Depuis 2013, le discours politique n’a pas varié. Au contraire, il porte les germes de la division et incite souvent à la haine, au rejet de l’autre, à la stigmatisation. Le discours religieux, qui devrait être régulateur, lui, ne fait pas mieux. « Lorsque l’archevêque de Mopti est décédé en France, le Premier ministre et le ministre du Culte étaient présents à ses obsèques… Ils veulent simplement la domination du christianisme dans notre pays. Cela ne se fera jamais… Il faut que les gens cessent les provocations dans ce pays. On ne lutte pas contre la consommation d’alcool ou de la drogue…Un porteur d’uniforme est venu nous dire que plus de 70% des jeunes consomment l’alcool ou la drogue… Les musulmans doivent se réveiller, se mettre debout… ». Ce sont là des propos attribués par un journal de la place au premier responsable de la communauté musulmane au Mali en la personne de Mahmoud Dicko. La même presse lui attribue d’autres propos à connotation beaucoup plus politique que religieux. « « IBK a juré dans toutes les mosquées du Mali qu’il défendra l’islam. Ce n’est pas à moi de lui rappeler à l’ordre car Dieu le punira s’il dévie…. Nous lui avons dit de tenir bon, et il y a de l’espoir de croire encore en lui, mais à condition que la situation change. Tant qu’il sera juste, il aura toujours le soutien de la communauté musulmane».

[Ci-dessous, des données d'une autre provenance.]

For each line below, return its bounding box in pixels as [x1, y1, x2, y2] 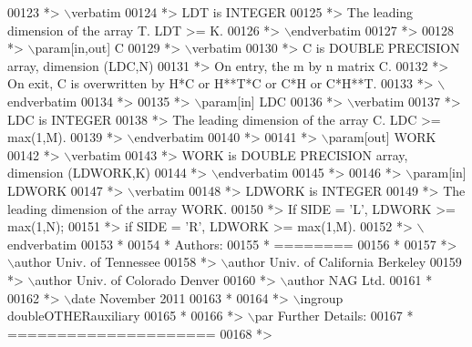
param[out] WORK [328, 128, 436, 147]
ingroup [300, 288, 344, 307]
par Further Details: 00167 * [254, 306, 414, 325]
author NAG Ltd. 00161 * [287, 270, 433, 289]
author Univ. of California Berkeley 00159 [228, 252, 462, 271]
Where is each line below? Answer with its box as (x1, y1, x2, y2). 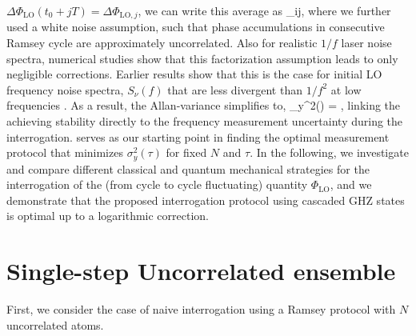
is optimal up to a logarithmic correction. (6, 207, 209, 224)
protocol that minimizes (6, 144, 123, 161)
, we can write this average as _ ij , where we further (138, 2, 391, 18)
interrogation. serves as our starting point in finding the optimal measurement (6, 128, 390, 145)
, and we (330, 176, 372, 193)
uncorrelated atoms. (6, 316, 104, 333)
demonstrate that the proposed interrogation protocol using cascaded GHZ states (6, 191, 405, 208)
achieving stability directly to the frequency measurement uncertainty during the (6, 113, 403, 130)
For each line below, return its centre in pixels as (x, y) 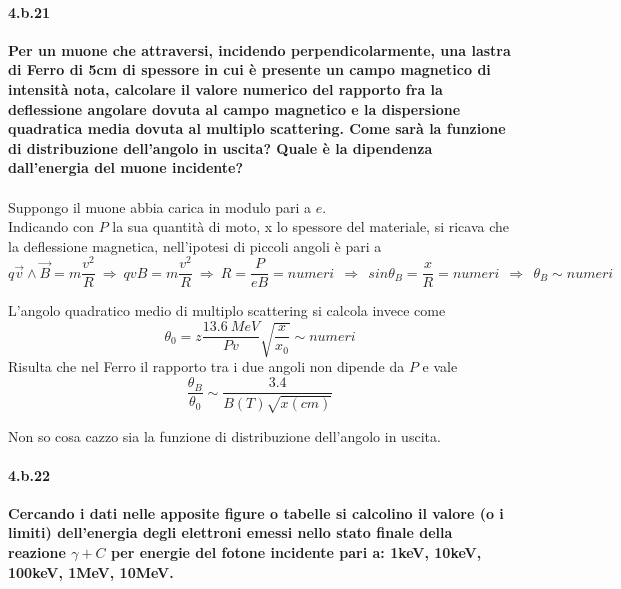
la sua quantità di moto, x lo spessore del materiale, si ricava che (311, 226)
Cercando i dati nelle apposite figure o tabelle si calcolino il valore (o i (256, 512)
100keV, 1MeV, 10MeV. (91, 571)
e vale (440, 366)
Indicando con (51, 226)
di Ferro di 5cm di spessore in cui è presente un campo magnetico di (249, 69)
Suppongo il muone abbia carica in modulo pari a (160, 206)
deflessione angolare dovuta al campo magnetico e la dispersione (234, 108)
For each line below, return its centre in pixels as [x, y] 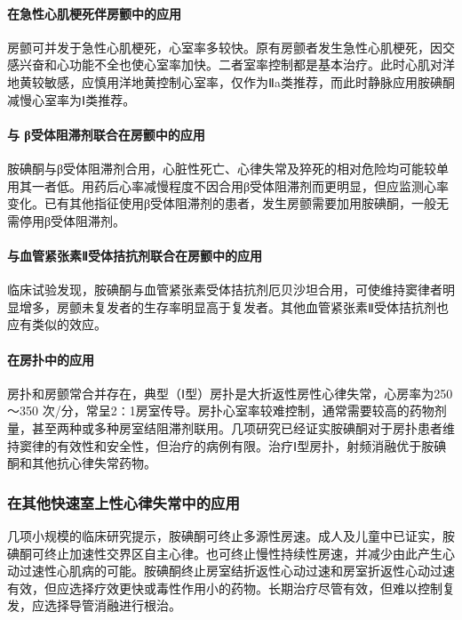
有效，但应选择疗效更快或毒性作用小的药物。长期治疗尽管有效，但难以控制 [225, 588]
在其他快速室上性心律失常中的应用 [123, 502]
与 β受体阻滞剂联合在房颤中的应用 [106, 134]
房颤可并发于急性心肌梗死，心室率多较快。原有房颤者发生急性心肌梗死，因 [225, 47]
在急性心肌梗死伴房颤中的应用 [94, 13]
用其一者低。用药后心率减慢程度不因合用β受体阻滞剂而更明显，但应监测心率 [228, 185]
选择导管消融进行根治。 [112, 605]
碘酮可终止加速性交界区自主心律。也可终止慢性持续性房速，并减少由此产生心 [231, 553]
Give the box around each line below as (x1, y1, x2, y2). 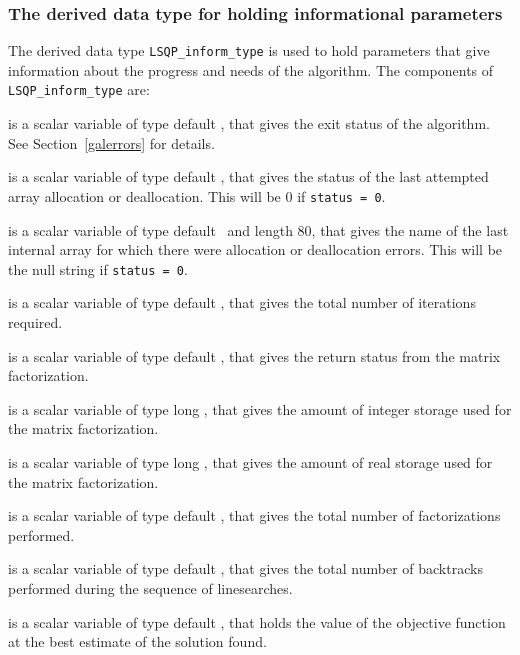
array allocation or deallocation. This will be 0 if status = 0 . (8, 185, 386, 206)
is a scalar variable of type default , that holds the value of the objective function (8, 611, 506, 632)
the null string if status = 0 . (8, 258, 188, 279)
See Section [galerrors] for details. (8, 132, 215, 153)
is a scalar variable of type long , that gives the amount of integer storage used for (8, 398, 512, 419)
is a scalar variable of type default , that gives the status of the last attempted (8, 166, 489, 187)
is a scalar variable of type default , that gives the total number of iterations (8, 292, 476, 313)
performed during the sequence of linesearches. (8, 577, 293, 598)

L’opposition qui parle d’alternance politique en 2018, surfe sur les vagues de contestation populaire, pour forger son discours. Mais de nombreux observateurs de la scène politique, pensent que ce discours est beaucoup décalé de la réalité du pays et crée davantage la division entre Maliens. Toute chose qui reste profitable aux ennemis de la paix que l’Etat malien essaie de combattre depuis 2012 à nos jours. Pour eux (observateurs) le discours politique devrait être beaucoup plus centré sur les programmes de société des différents courants politiques, les réalités sociales et économiques du pays que sur les aspects sécuritaires dont personne n’a la maîtrise. Le faire, c’est jouer avec le feu, analysent-ils.

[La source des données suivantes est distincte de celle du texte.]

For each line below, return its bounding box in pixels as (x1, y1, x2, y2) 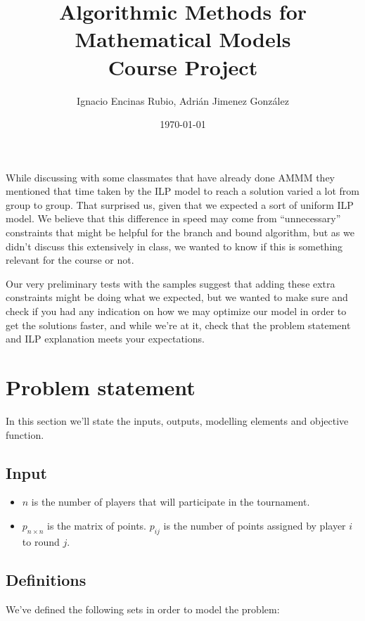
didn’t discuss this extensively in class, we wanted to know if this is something (6, 238, 343, 253)
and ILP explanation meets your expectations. (6, 331, 205, 346)
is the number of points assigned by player (163, 518, 346, 532)
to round (22, 534, 60, 549)
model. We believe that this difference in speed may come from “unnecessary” (6, 211, 341, 226)
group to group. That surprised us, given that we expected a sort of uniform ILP (6, 197, 354, 212)
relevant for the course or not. (6, 252, 134, 267)
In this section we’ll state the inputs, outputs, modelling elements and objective (6, 413, 349, 428)
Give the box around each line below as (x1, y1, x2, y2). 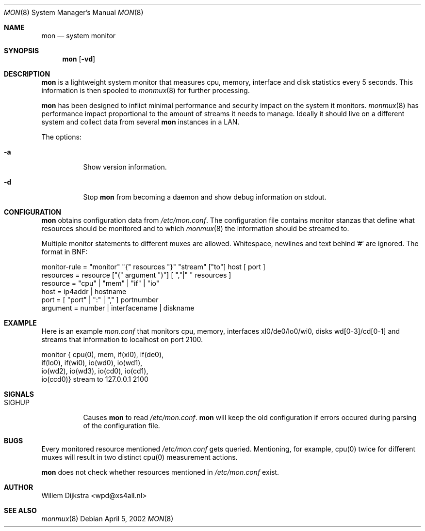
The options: (41, 133, 82, 141)
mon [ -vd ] (62, 55, 96, 63)
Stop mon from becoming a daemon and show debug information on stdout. (83, 193, 327, 201)
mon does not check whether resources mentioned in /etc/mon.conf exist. (41, 468, 279, 476)
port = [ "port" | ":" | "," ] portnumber (41, 296, 159, 304)
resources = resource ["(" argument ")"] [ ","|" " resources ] (41, 271, 231, 279)
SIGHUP (4, 398, 30, 406)
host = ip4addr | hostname (41, 287, 127, 296)
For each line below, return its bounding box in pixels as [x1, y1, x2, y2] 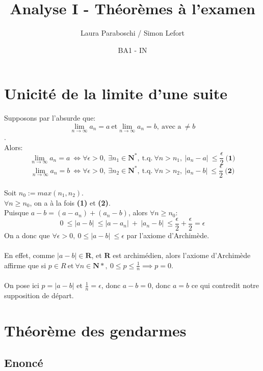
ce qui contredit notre [191, 280, 259, 291]
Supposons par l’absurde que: [4, 112, 96, 123]
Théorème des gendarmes [4, 320, 187, 340]
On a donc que [4, 230, 50, 240]
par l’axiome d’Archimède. [126, 230, 209, 240]
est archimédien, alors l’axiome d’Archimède [113, 250, 251, 260]
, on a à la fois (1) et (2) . [30, 197, 111, 208]
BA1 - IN [118, 44, 147, 55]
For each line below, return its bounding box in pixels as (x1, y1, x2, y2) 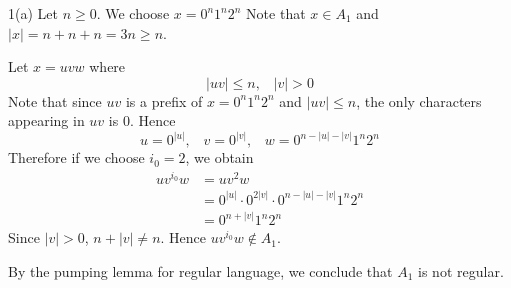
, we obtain (185, 147, 254, 168)
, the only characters (356, 90, 482, 111)
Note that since (8, 90, 102, 111)
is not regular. (418, 260, 504, 281)
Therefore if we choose (8, 147, 145, 168)
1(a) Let (8, 3, 58, 23)
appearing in (8, 110, 85, 131)
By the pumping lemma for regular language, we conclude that (8, 260, 393, 281)
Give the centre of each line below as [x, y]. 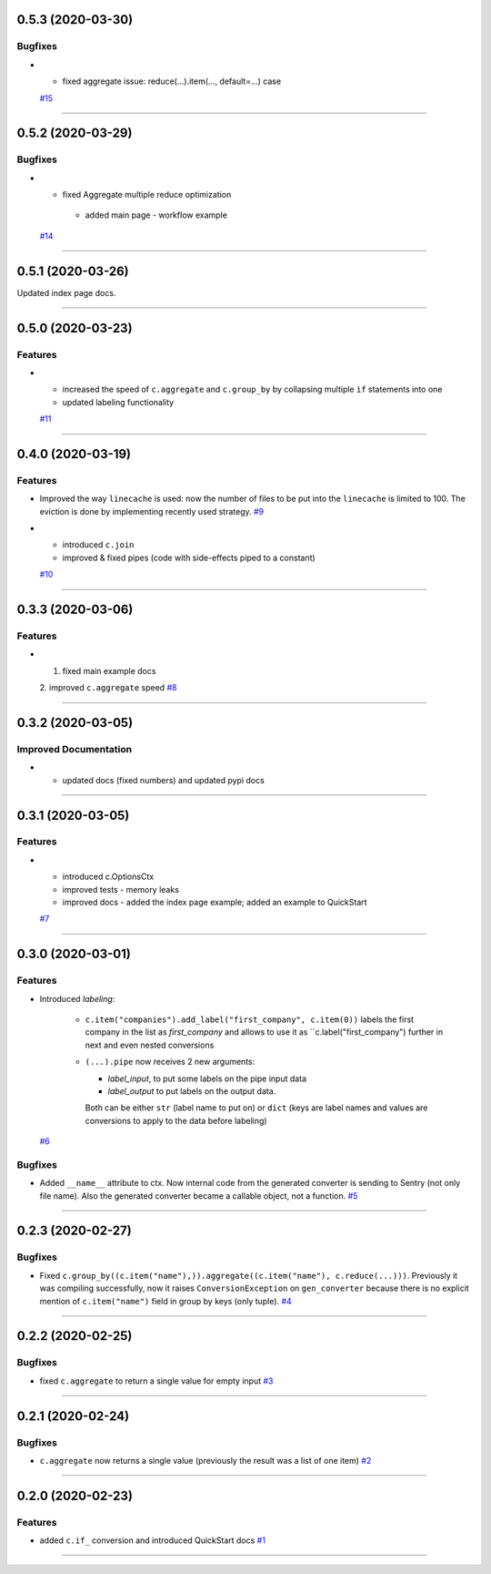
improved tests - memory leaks [120, 889]
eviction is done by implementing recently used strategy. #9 [152, 511]
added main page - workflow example [156, 215]
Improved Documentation [75, 749]
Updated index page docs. [66, 292]
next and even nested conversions [150, 1045]
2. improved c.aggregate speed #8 [108, 688]
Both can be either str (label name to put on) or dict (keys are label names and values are [256, 1108]

Il y a lieu de recentrer le discours politique et religieux, afin d’éviter à notre pays ce que d’autres pays ont connu avant nous. Nous parlons de la Côte d’Ivoire ou du Gabon ou une radicalisation des propos a conduit à des crises post- électorales dont les conséquences sont connues de tous.

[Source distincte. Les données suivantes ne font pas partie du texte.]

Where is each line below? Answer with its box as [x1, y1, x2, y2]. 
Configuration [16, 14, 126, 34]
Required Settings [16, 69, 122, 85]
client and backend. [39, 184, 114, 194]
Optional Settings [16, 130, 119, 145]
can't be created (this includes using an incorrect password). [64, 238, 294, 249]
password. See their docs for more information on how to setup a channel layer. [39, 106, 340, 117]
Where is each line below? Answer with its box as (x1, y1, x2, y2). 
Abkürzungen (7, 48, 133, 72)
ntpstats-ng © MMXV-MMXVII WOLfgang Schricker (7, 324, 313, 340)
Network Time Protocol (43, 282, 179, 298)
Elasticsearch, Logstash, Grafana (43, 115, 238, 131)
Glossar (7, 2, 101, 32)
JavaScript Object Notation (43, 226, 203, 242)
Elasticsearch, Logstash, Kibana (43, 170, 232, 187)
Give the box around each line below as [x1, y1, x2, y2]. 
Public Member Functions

Opposition et majorité, de même que les religieux, doivent se ressaisir pour ne pas semer les graines de la violence, de la division, du rejet de l’autre et éviter toute situation qui en rajouterait à ce que nous vivons déjà. Cela est possible à condition que l’intérêt supérieur de la nation prenne le dessus sur les ambitions et calculs politico-religieux des uns et des autres.